For the records below, please print exactly and only the lines from the one with "Text of this" down to the one with "Page text, block", both ends included, omitting the pictures.

START Data excerpts

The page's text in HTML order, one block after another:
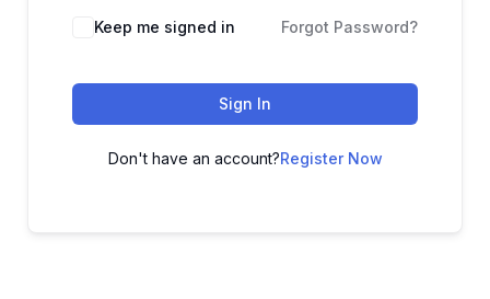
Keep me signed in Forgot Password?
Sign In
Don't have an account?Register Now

END Data excerpts
START Data excerpts

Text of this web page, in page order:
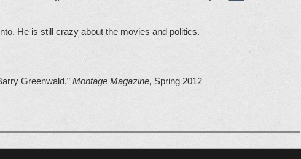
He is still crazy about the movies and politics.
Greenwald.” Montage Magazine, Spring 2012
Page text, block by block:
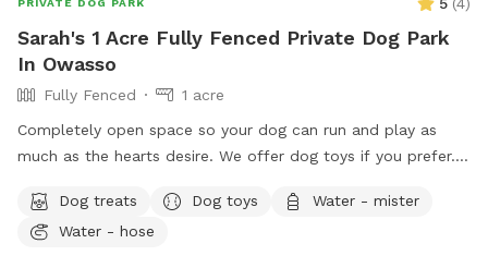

END Data excerpts

Result for this exercise –
Text of this web page, in page order:
He is still crazy about the movies and politics.
Greenwald.” Montage Magazine, Spring 2012
Page text, block by block:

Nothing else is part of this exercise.